• About this exercise: What is needed is every line of the data that includes the word "Quantenforschung". Please copy each one.

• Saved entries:
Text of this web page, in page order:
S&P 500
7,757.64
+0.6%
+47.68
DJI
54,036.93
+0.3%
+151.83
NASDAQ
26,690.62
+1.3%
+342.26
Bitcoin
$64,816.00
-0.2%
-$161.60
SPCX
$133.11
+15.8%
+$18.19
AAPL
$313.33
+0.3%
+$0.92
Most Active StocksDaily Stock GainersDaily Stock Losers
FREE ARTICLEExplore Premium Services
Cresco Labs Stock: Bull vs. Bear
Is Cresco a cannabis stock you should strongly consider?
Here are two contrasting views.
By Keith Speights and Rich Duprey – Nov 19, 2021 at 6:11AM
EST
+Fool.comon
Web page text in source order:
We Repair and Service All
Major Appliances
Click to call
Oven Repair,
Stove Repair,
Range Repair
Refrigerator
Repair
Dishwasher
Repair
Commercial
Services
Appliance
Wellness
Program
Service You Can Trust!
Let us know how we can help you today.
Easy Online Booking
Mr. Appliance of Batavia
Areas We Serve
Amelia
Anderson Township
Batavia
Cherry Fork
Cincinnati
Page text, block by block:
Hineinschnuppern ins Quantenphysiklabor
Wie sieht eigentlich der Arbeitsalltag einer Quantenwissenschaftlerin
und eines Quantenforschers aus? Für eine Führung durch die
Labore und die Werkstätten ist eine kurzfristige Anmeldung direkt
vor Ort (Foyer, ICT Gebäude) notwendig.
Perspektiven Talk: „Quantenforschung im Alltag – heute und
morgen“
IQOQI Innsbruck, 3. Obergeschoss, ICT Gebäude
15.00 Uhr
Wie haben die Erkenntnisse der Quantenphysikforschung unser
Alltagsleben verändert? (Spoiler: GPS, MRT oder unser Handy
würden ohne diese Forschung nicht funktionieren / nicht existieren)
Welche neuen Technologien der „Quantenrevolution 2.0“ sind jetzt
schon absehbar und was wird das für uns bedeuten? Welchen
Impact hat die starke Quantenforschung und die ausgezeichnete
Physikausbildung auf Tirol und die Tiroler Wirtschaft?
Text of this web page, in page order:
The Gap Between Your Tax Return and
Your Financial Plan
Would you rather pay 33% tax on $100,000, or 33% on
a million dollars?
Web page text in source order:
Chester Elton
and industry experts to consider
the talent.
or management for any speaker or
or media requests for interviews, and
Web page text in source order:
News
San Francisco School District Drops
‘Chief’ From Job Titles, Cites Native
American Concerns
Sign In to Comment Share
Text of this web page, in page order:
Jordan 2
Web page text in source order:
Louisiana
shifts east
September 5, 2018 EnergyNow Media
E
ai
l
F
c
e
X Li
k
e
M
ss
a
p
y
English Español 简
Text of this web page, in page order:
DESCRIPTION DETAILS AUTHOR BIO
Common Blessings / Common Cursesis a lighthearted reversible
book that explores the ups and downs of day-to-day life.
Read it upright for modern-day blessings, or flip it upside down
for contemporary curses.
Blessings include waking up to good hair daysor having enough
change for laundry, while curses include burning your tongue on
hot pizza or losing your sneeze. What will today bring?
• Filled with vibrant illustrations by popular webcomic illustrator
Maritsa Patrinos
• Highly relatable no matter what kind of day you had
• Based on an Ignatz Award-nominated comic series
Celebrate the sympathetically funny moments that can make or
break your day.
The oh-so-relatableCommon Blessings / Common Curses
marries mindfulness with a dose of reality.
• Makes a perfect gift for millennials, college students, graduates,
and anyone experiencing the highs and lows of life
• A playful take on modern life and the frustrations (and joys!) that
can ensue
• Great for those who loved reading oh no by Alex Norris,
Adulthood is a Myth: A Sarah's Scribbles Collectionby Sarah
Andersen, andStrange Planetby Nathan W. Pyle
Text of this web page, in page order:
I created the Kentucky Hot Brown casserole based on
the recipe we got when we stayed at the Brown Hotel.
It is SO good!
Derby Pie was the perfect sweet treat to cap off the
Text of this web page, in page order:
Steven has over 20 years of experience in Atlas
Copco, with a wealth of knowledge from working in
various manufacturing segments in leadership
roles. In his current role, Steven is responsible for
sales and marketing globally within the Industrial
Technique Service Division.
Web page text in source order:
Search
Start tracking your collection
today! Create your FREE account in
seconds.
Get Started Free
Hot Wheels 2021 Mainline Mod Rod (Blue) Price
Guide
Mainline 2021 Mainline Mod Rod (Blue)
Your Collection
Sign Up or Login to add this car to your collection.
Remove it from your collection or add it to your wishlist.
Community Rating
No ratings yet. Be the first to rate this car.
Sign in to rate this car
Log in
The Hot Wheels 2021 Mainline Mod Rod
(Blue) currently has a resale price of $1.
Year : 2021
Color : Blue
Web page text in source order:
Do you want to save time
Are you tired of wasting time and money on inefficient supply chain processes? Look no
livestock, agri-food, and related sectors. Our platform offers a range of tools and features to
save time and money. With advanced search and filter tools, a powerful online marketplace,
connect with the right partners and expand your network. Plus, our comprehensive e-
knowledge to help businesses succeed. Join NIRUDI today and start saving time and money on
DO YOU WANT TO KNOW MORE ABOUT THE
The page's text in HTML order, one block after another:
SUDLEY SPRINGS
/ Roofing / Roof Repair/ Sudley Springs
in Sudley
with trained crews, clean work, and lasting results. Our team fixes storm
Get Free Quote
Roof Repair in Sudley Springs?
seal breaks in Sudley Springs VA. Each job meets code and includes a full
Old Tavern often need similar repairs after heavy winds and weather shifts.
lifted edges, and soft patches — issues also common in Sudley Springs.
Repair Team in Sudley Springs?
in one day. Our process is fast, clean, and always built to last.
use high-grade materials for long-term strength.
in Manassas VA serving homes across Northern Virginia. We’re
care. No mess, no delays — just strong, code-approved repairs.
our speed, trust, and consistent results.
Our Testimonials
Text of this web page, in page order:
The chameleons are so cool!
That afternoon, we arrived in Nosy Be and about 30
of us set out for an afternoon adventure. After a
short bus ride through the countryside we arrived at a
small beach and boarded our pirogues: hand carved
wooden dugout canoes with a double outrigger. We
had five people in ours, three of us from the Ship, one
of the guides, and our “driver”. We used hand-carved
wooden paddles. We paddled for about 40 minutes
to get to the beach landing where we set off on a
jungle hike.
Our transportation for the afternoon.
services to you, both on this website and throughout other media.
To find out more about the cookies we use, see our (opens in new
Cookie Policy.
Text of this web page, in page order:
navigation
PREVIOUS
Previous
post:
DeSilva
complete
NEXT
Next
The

• Expected answer:
Perspektiven Talk: „Quantenforschung im Alltag – heute und
Impact hat die starke Quantenforschung und die ausgezeichnete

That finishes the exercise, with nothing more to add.